— Assignment —
Transcribe the listing exactly as written. Leave the images out.
.....
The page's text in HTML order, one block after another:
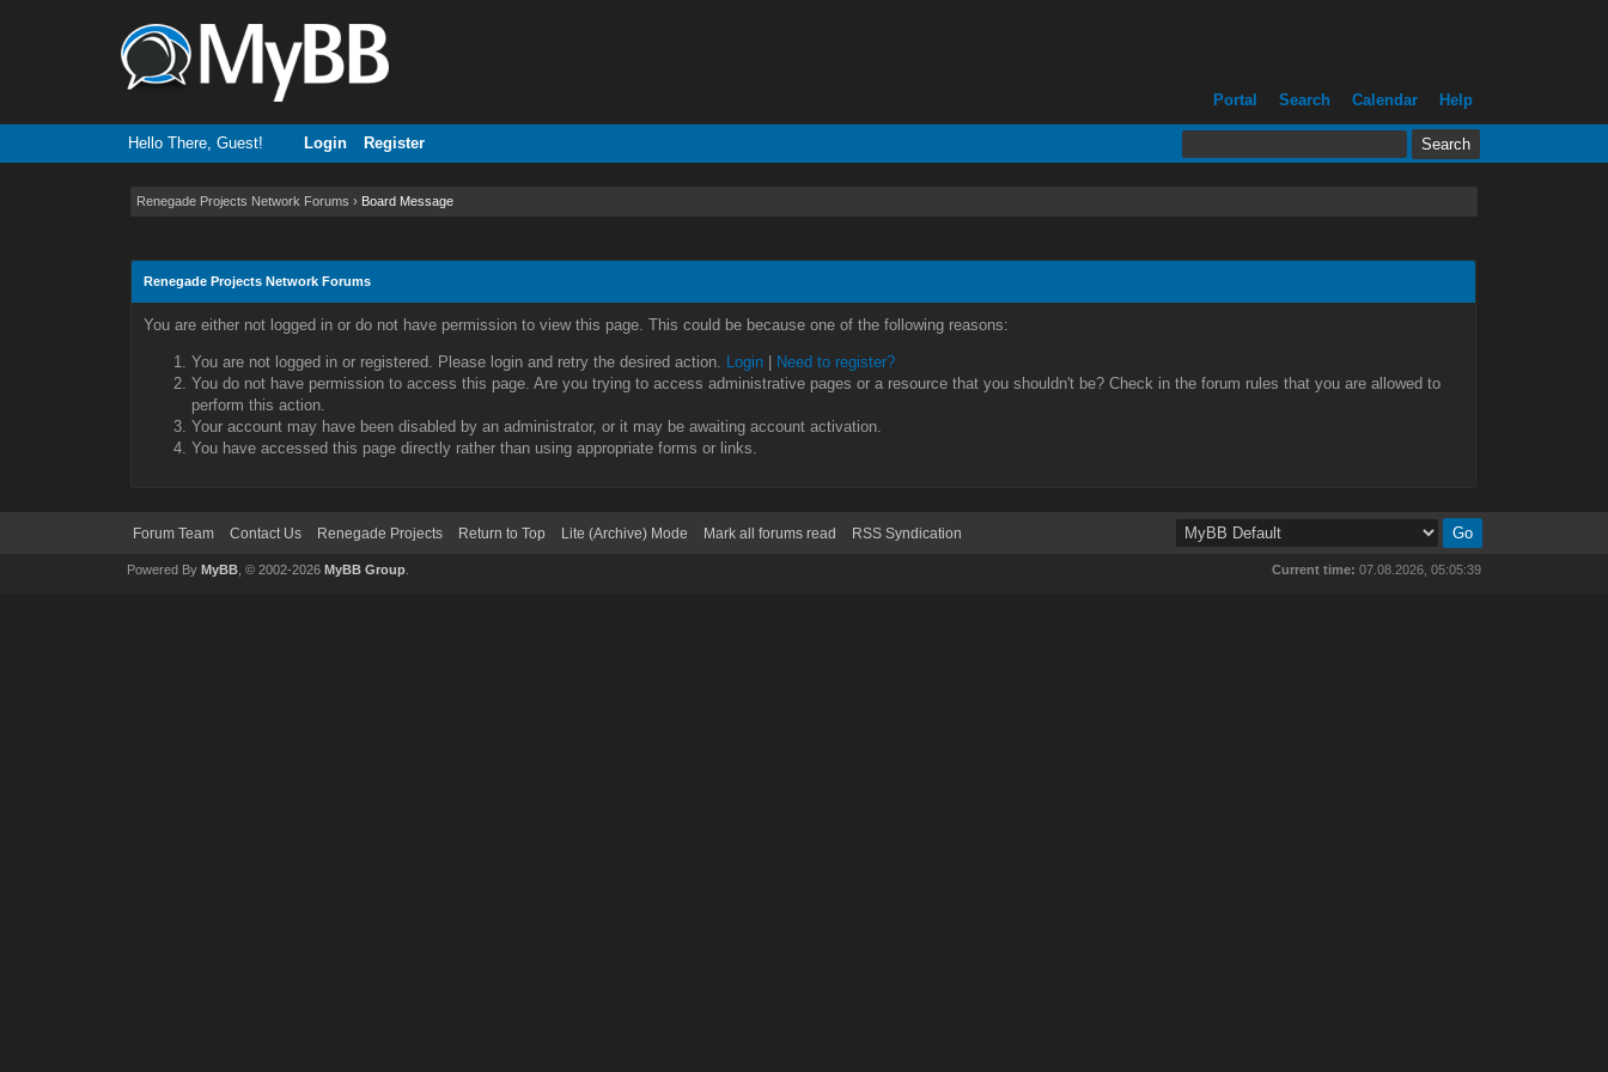
Portal Search Calendar Help
Hello There, Guest! Login Register
Renegade Projects Network Forums › Board Message
Renegade Projects Network Forums
You are either not logged in or do not have permission to view this page. This could be because one of the following reasons:
You are not logged in or registered. Please login and retry the desired action. Login
Need to register?
You do not have permission to access this page. Are you trying to access administrative pages or a resource that you shouldn't be? Check in the forum rules that you are allowed to
perform this action.
Your account may have been disabled by an administrator, or it may be awaiting account activation.
You have accessed this page directly rather than using appropriate forms or links.
Forum Team Contact Us Renegade Projects Return to Top Lite (Archive) Mode Mark all forums read RSS Syndication
Current time: 07.08.2026, 05:05:39
Powered By MyBB, © 2002-2026 MyBB Group.
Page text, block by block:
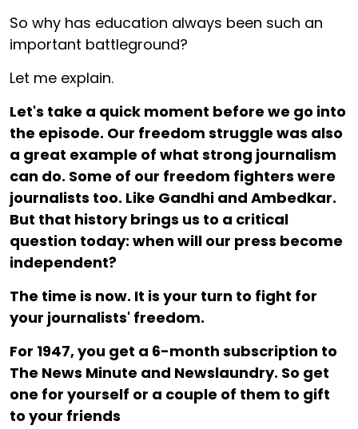
So why has education always been such an
important battleground?
Let me explain.
Let's take a quick moment before we go into
the episode. Our freedom struggle was also
a great example of what strong journalism
can do. Some of our freedom fighters were
journalists too. Like Gandhi and Ambedkar.
But that history brings us to a critical
question today: when will our press become
independent?
The time is now. It is your turn to fight for
your journalists' freedom.
For ₹1947, you get a 6-month subscription to
The News Minute and Newslaundry. So get
one for yourself or a couple of them to gift
to your friends
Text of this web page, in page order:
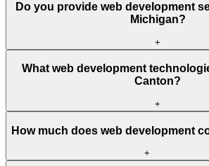
Do you provide web development
Michigan?
+
What web development
Canton?
+
How much does web development
+
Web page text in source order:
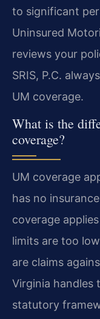
to significant
Uninsured
reviews your
SRIS, P.C.
UM coverage.
What is the
coverage?
UM coverage
has no
coverage
limits are too
are claims
Virginia handles
statutory
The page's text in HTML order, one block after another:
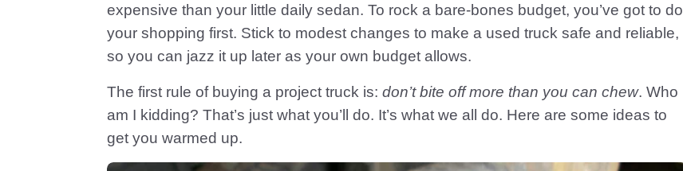
expensive than your little daily sedan. To rock a bare-bones budget, you’ve got to do
your shopping first. Stick to modest changes to make a used truck safe and reliable,
so you can jazz it up later as your own budget allows.
The first rule of buying a project truck is: don’t bite off more than you can chew. Who
am I kidding? That’s just what you’ll do. It’s what we all do. Here are some ideas to
get you warmed up.
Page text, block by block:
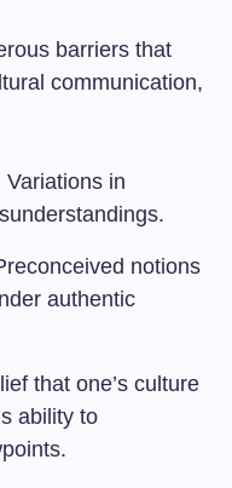
barriers that
communication,
Variations in
notions
authentic
that one’s culture
ability to
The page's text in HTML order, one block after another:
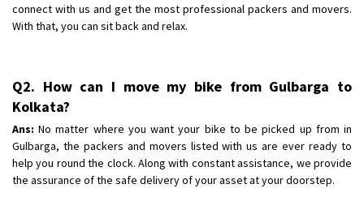
connect with us and get the most professional packers and movers.
With that, you can sit back and relax.
Q2. How can I move my bike from Gulbarga to
Kolkata?
Ans: No matter where you want your bike to be picked up from in
Gulbarga, the packers and movers listed with us are ever ready to
help you round the clock. Along with constant assistance, we provide
the assurance of the safe delivery of your asset at your doorstep.
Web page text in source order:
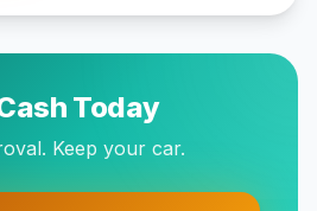
Today
Keep your car.
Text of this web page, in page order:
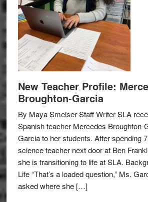
New Teacher Profile:
Broughton-Garcia
By Maya Smelser Staff Writer SLA
Spanish teacher Mercedes Broughton-
Garcia to her students. After spending
science teacher next door at Ben
she is transitioning to life at SLA.
Life “That’s a loaded question,” Ms.
asked where she […]
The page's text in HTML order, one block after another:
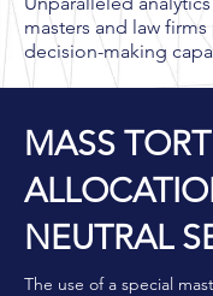
masters and law
decision-making
MASS TORT
NEUTRAL
The use of a special
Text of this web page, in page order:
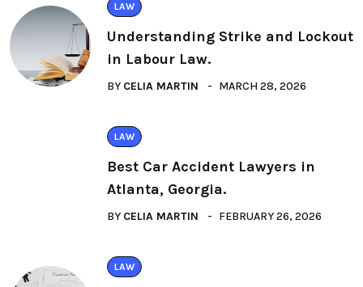
LAW
Understanding Strike and Lockout
in Labour Law.
BY CELIA MARTIN MARCH 28, 2026
LAW
Best Car Accident Lawyers in
Atlanta, Georgia.
BY CELIA MARTIN FEBRUARY 26, 2026
LAW
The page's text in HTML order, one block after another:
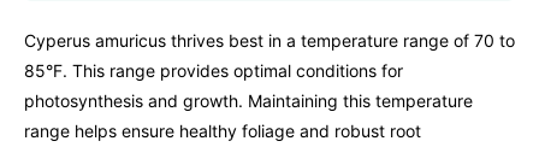
Cyperus amuricus thrives best in a temperature range of 70 to
85°F. This range provides optimal conditions for
photosynthesis and growth. Maintaining this temperature
range helps ensure healthy foliage and robust root
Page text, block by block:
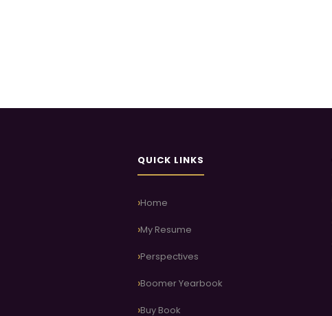
QUICK LINKS
Home
My Resume
Perspectives
Boomer Yearbook
Buy Book
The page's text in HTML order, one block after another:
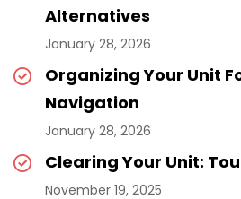
Alternatives
January 28, 2026
Organizing Your Unit
Navigation
January 28, 2026
Clearing Your Unit:
November 19, 2025
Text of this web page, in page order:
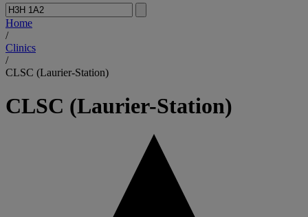
Home
/
Clinics
/
CLSC (Laurier-Station)
CLSC (Laurier-Station)
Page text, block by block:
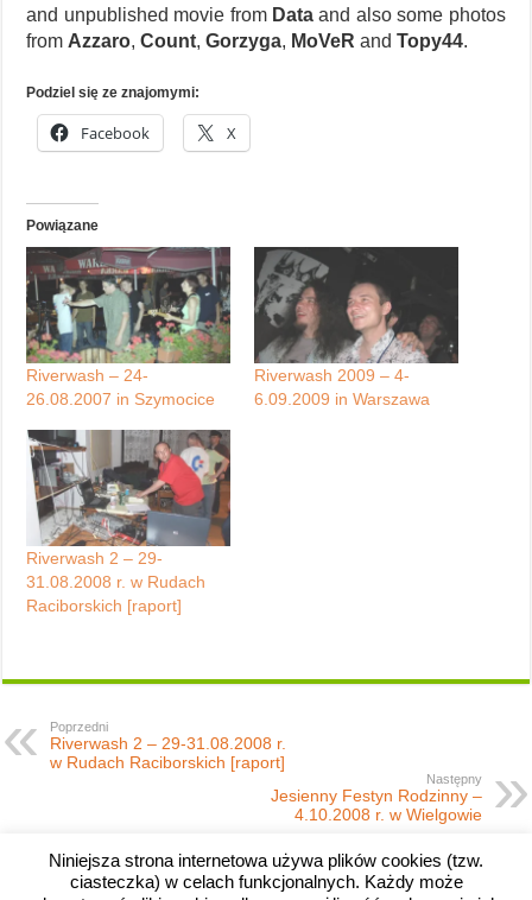
and unpublished movie from Data and also some photos
from Azzaro,Count,Gorzyga, MoVeR andTopy44.
Podziel się ze znajomymi:
Facebook X
Powiązane
Riverwash – 24-
26.08.2007 in Szymocice
Riverwash 2009 – 4-
6.09.2009 in Warszawa
Riverwash 2 – 29-
31.08.2008 r. w Rudach
Raciborskich [raport]
Poprzedni
Riverwash 2 – 29-31.08.2008 r.
w Rudach Raciborskich [raport]
Następny
Jesienny Festyn Rodzinny –
4.10.2008 r. w Wielgowie
Niniejsza strona internetowa używa plików cookies (tzw.
ciasteczka) w celach funkcjonalnych. Każdy może
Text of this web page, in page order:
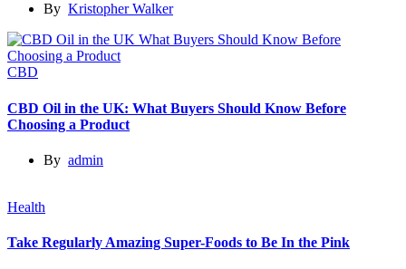
By Kristopher Walker
CBD
CBD Oil in the UK: What Buyers Should Know Before
Choosing a Product
By admin
Health
Take Regularly Amazing Super-Foods to Be In the Pink
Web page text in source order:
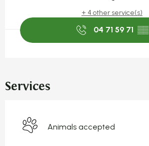
+ 4 other service(s)
04 71 59 71 ▒▒
Services
Animals accepted
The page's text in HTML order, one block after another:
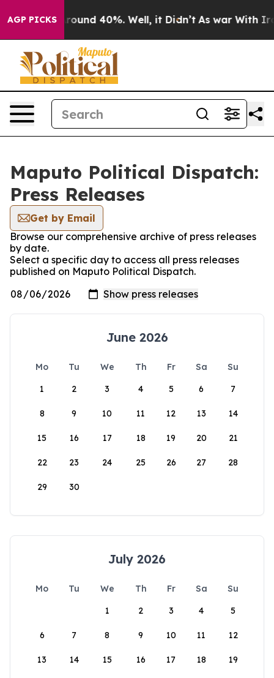
AGP PICKS
a Floor Around 40%. Well, it Didn’t As war With Iran
Maputo Political Dispatch:
Press Releases
Get by Email
Browse our comprehensive archive of press releases
by date.
Select a specific day to access all press releases
published on Maputo Political Dispatch.
June 2026
Mo Tu We Th Fr Sa
Su
1
2 3 4 5 6 7
8 9 10 11 12 13 14
15 16 17 18 19 20 21
22 23 24 25 26 27 28
29 30
July 2026
Mo Tu We Th Fr Sa
Su
1
2 3 4 5
6 7 8 9 10 11 12
13 14 15 16 17 18 19
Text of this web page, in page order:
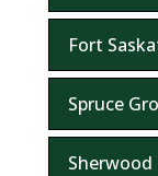
Fort
Spruce
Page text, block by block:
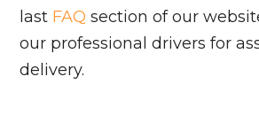
last FAQ section of our
our professional drivers for
delivery.
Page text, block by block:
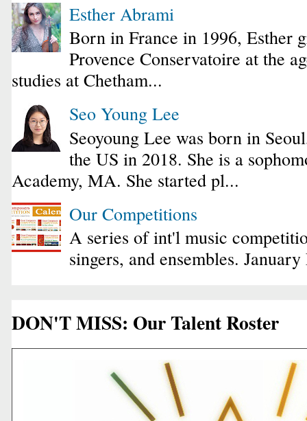
Esther Abrami
Born in France in 1996, Esther
Provence Conservatoire at the
studies at Chetham...
Seo Young Lee
Seoyoung Lee was born in
the US in 2018. She is a
Academy, MA. She started pl...
Our Competitions
A series of int'l music
singers, and ensembles.
DON'T MISS: Our Talent Roster
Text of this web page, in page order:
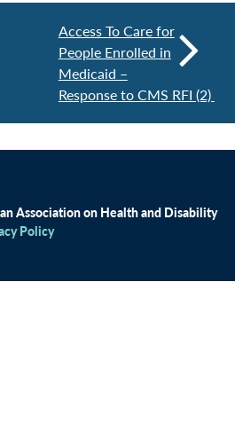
.....
— Expected answer —
The page's text in HTML order, one block after another:
Portal Search Calendar Help
Hello There, Guest! Login Register
Renegade Projects Network Forums › Board Message
Renegade Projects Network Forums
You are either not logged in or do not have permission to view this page. This could be because one of the following reasons:
You are not logged in or registered. Please login and retry the desired action. Login
Need to register?
You do not have permission to access this page. Are you trying to access administrative pages or a resource that you shouldn't be? Check in the forum rules that you are allowed to
perform this action.
Your account may have been disabled by an administrator, or it may be awaiting account activation.
You have accessed this page directly rather than using appropriate forms or links.
Forum Team Contact Us Renegade Projects Return to Top Lite (Archive) Mode Mark all forums read RSS Syndication
Current time: 07.08.2026, 05:05:39
Powered By MyBB, © 2002-2026 MyBB Group.
Page text, block by block:
So why has education always been such an
important battleground?
Let me explain.
Let's take a quick moment before we go into
the episode. Our freedom struggle was also
a great example of what strong journalism
can do. Some of our freedom fighters were
journalists too. Like Gandhi and Ambedkar.
But that history brings us to a critical
question today: when will our press become
independent?
The time is now. It is your turn to fight for
your journalists' freedom.
For ₹1947, you get a 6-month subscription to
The News Minute and Newslaundry. So get
one for yourself or a couple of them to gift
to your friends
Text of this web page, in page order:
Do you provide web development
Michigan?
+
What web development
Canton?
+
How much does web development
+
Web page text in source order:
to significant
Uninsured
reviews your
SRIS, P.C.
UM coverage.
What is the
coverage?
UM coverage
has no
coverage
limits are too
are claims
Virginia handles
statutory
The page's text in HTML order, one block after another:
expensive than your little daily sedan. To rock a bare-bones budget, you’ve got to do
your shopping first. Stick to modest changes to make a used truck safe and reliable,
so you can jazz it up later as your own budget allows.
The first rule of buying a project truck is: don’t bite off more than you can chew. Who
am I kidding? That’s just what you’ll do. It’s what we all do. Here are some ideas to
get you warmed up.
Page text, block by block:
barriers that
communication,
Variations in
notions
authentic
that one’s culture
ability to
The page's text in HTML order, one block after another:
connect with us and get the most professional packers and movers.
With that, you can sit back and relax.
Q2. How can I move my bike from Gulbarga to
Kolkata?
Ans: No matter where you want your bike to be picked up from in
Gulbarga, the packers and movers listed with us are ever ready to
help you round the clock. Along with constant assistance, we provide
the assurance of the safe delivery of your asset at your doorstep.
Web page text in source order:
Today
Keep your car.
Text of this web page, in page order:
New Teacher Profile:
Broughton-Garcia
By Maya Smelser Staff Writer SLA
Spanish teacher Mercedes Broughton-
Garcia to her students. After spending
science teacher next door at Ben
she is transitioning to life at SLA.
Life “That’s a loaded question,” Ms.
asked where she […]
The page's text in HTML order, one block after another:
masters and law
decision-making
MASS TORT
NEUTRAL
The use of a special
Text of this web page, in page order:
LAW
Understanding Strike and Lockout
in Labour Law.
BY CELIA MARTIN MARCH 28, 2026
LAW
Best Car Accident Lawyers in
Atlanta, Georgia.
BY CELIA MARTIN FEBRUARY 26, 2026
LAW
The page's text in HTML order, one block after another:
Cyperus amuricus thrives best in a temperature range of 70 to
85°F. This range provides optimal conditions for
photosynthesis and growth. Maintaining this temperature
range helps ensure healthy foliage and robust root
Page text, block by block:
QUICK LINKS
Home
My Resume
Perspectives
Boomer Yearbook
Buy Book
The page's text in HTML order, one block after another:
Alternatives
January 28, 2026
Organizing Your Unit
Navigation
January 28, 2026
Clearing Your Unit:
November 19, 2025
Text of this web page, in page order:
Home
/
Clinics
/
CLSC (Laurier-Station)
CLSC (Laurier-Station)
Page text, block by block:
and unpublished movie from Data and also some photos
from Azzaro,Count,Gorzyga, MoVeR andTopy44.
Podziel się ze znajomymi:
Facebook X
Powiązane
Riverwash – 24-
26.08.2007 in Szymocice
Riverwash 2009 – 4-
6.09.2009 in Warszawa
Riverwash 2 – 29-
31.08.2008 r. w Rudach
Raciborskich [raport]
Poprzedni
Riverwash 2 – 29-31.08.2008 r.
w Rudach Raciborskich [raport]
Następny
Jesienny Festyn Rodzinny –
4.10.2008 r. w Wielgowie
Niniejsza strona internetowa używa plików cookies (tzw.
ciasteczka) w celach funkcjonalnych. Każdy może
Text of this web page, in page order:
By Kristopher Walker
CBD
CBD Oil in the UK: What Buyers Should Know Before
Choosing a Product
By admin
Health
Take Regularly Amazing Super-Foods to Be In the Pink
Web page text in source order:
+ 4 other service(s)
04 71 59 71 ▒▒
Services
Animals accepted
The page's text in HTML order, one block after another:
AGP PICKS
a Floor Around 40%. Well, it Didn’t As war With Iran
Maputo Political Dispatch:
Press Releases
Get by Email
Browse our comprehensive archive of press releases
by date.
Select a specific day to access all press releases
published on Maputo Political Dispatch.
June 2026
Mo Tu We Th Fr Sa
Su
1
2 3 4 5 6 7
8 9 10 11 12 13 14
15 16 17 18 19 20 21
22 23 24 25 26 27 28
29 30
July 2026
Mo Tu We Th Fr Sa
Su
1
2 3 4 5
6 7 8 9 10 11 12
13 14 15 16 17 18 19
Text of this web page, in page order:
Fort
Spruce
Page text, block by block:
last FAQ section of our
our professional drivers for
delivery.
Page text, block by block:
Esther Abrami
Born in France in 1996, Esther
Provence Conservatoire at the
studies at Chetham...
Seo Young Lee
Seoyoung Lee was born in
the US in 2018. She is a
Academy, MA. She started pl...
Our Competitions
A series of int'l music
singers, and ensembles.
DON'T MISS: Our Talent Roster
Text of this web page, in page order:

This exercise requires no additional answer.